MSN - [search.msn.com...]

Google - [google.com...]

steveb

11:27 am on Mar 16, 2006 (gmt 0)

WebmasterWorld Senior Member 10+ Year Member



"WHY?"

Because MSN blows chunks.

"I end up in the number 1,2,3,4"

qed

HoagieKat

12:01 pm on Mar 16, 2006 (gmt 0)

10+ Year Member



I actually find MSN's search results are usually more relevent to what I'm searching for. Google just seems to keep the top sites at the top and never lets anyone new, but with good content through. MSN's SERPs seem fresher.

bostonseo

2:00 pm on Mar 16, 2006 (gmt 0)



Quantam Goose my experience has been exactly the same. I'm hoping that MSN really starts to advertise in the next 6 months so that my #1 rankings start seeing more clicks.

Google honestly is such a pain in the ass - you can't spend your whole life trying to figure out or predict their next move.

I don't think Google's search results are anymore relevant at all than MSN or Yahoo, it's just that Google is where the majority of people search. Actually I'm disappointed in their response to my submission of ur's that are completely unrelevant - there are a couple of websites that show up on the first page in the U.S. anytime you type in a city name. You can do a search for 'Dentist in Atlanta' and this website which is basically a weather webiste will come up as the #2 and #4 ranking for that query. It makes no sense! They haven't fixed this and has been going on for 6 months.

Miop

2:04 pm on Mar 16, 2006 (gmt 0)

10+ Year Member



MSN's serps are fresh and my site is nearly always up to date and fully indexed, no 'supplementals' or URL only pages. Problem is, something they changed in their algo means that we don't rank for anything anymore!
I probably need to add more text...

Frederic1

4:25 pm on Mar 16, 2006 (gmt 0)

10+ Year Member



According to me, MSN Search is a long way reaching Google's relevancy.

A simple example is that any url which has more than 2 dashes in it (mainly sites using url-rewriting) will be totally ignored by MSN Search!
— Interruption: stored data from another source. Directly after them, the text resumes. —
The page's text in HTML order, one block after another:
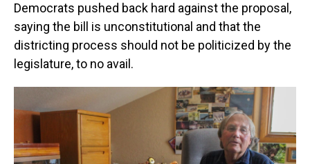
Democrats pushed back hard against the proposal,
saying the bill is unconstitutional and that the
districting process should not be politicized by the
legislature, to no avail.
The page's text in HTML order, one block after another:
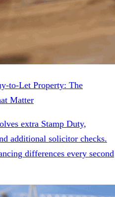
to-Let Property: The
Matter
extra Stamp Duty,
additional solicitor checks.
differences every second
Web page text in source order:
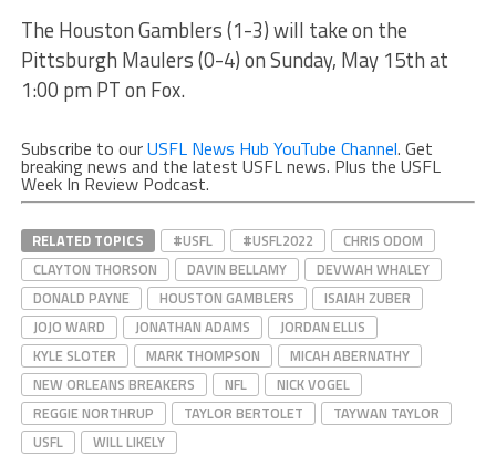
The Houston Gamblers (1-3) will take on the
Pittsburgh Maulers (0-4) on Sunday, May 15th at
1:00 pm PT on Fox.
Subscribe to ourUSFL News Hub YouTube Channel. Get
breaking news and the latest USFL news. Plus the USFL
Week In Review Podcast.
RELATED TOPICS #USFL #USFL2022
CHRIS ODOM
CLAYTON THORSON
DAVIN BELLAMY
DEVWAH WHALEY
DONALD PAYNE
HOUSTON GAMBLERS
ISAIAH ZUBER
JOJO WARD
JONATHAN ADAMS
JORDAN ELLIS
KYLE SLOTER
MARK THOMPSON
MICAH ABERNATHY
NEW ORLEANS BREAKERS
NFL
NICK VOGEL
REGGIE NORTHRUP
TAYLOR BERTOLET
TAYWAN TAYLOR
USFL
WILL LIKELY

I mean urls like this : [mysite.com...] ... so LOADS of news pages or blogs will never rank well on MSN Search, nor will their backlinks be considered, and this only because of many dashes in the url.

Frankly MSN Search is not a good search engine.

Kufu

4:48 pm on Mar 16, 2006 (gmt 0)

10+ Year Member



I do SEO and getting results on MSN is a piece of cake. All our clients do rather well in MSN. You can go about it two ways:

1. Spam MSN (in a smart way)
2. Do really good SEO

And you'll get great results on MSN, even for highly competitive terms.

trinorthlighting

7:33 pm on Mar 16, 2006 (gmt 0)

WebmasterWorld Senior Member 10+ Year Member



Funny you all mention this. I have a new website that is doing very well on google and msn for newer and abstact keywords (I sell a new and unique product) Anyways I have noticed that I get more traffic from MSN than I am from google. I think a lot more people are switching to MSN search since this past October when google really screwed up their index. Google searches are very irrelevant and MSN has more up to date information with fresh caches.

300m

8:25 pm on Mar 16, 2006 (gmt 0)

10+ Year Member



"A simple example is that any url which has more than 2 dashes in it (mainly sites using url-rewriting) will be totally ignored by MSN Search! I mean urls like this : mysite.com/this-is-the-news.html ... so LOADS of news pages or blogs will never rank well on MSN Search, nor will their backlinks be considered, and this only because of many dashes in the url."

I do not know your situation or circumstances, but this is not the case for me at all on MSN.

However, if you were to do a site operator on my-site.com and if there is a double hyphenated domain like my--site.com, google will show the single hyphen results for both sites. Thats a little off topic from what you were saying, but as far as mysite.com/this-is-the-news.html and MSN I think that might be something you are seeing specific to your area/niche?

trinorthlighting

8:37 pm on Mar 16, 2006 (gmt 0)

WebmasterWorld Senior Member 10+ Year Member



I think sometimes search engines view multiple - as spam possibly.

randle

8:40 pm on Mar 16, 2006 (gmt 0)

WebmasterWorld Senior Member 10+ Year Member Top Contributors Of The Month



Comparing MSN to Google? Boy I don’t know about that. Everyone’s entitled to an opinion but all I can say is when Google beat out MSN to provide results for AOL we let out a groan that could be heard across the Atlantic.

trinorthlighting

8:47 pm on Mar 16, 2006 (gmt 0)

WebmasterWorld Senior Member 10+ Year Member



Yea, but in the long run MSN has the $$$ to outrun google. Thats a fact and not an opinion.

randle

9:01 pm on Mar 16, 2006 (gmt 0)

WebmasterWorld Senior Member 10+ Year Member Top Contributors Of The Month



I hope your right, I really do, I’m all for some parity here. But it’s not like Google is hurting for R&D funding these days. If MSN was going to beat them, by outspending them, I’m sure they would have liked to have gotten that done prior to Google raising billions of dollars in an IPO.

BigDave

9:22 pm on Mar 16, 2006 (gmt 0)

WebmasterWorld Senior Member 10+ Year Member



Why would the results be so different between two different engines? Because they are different engines.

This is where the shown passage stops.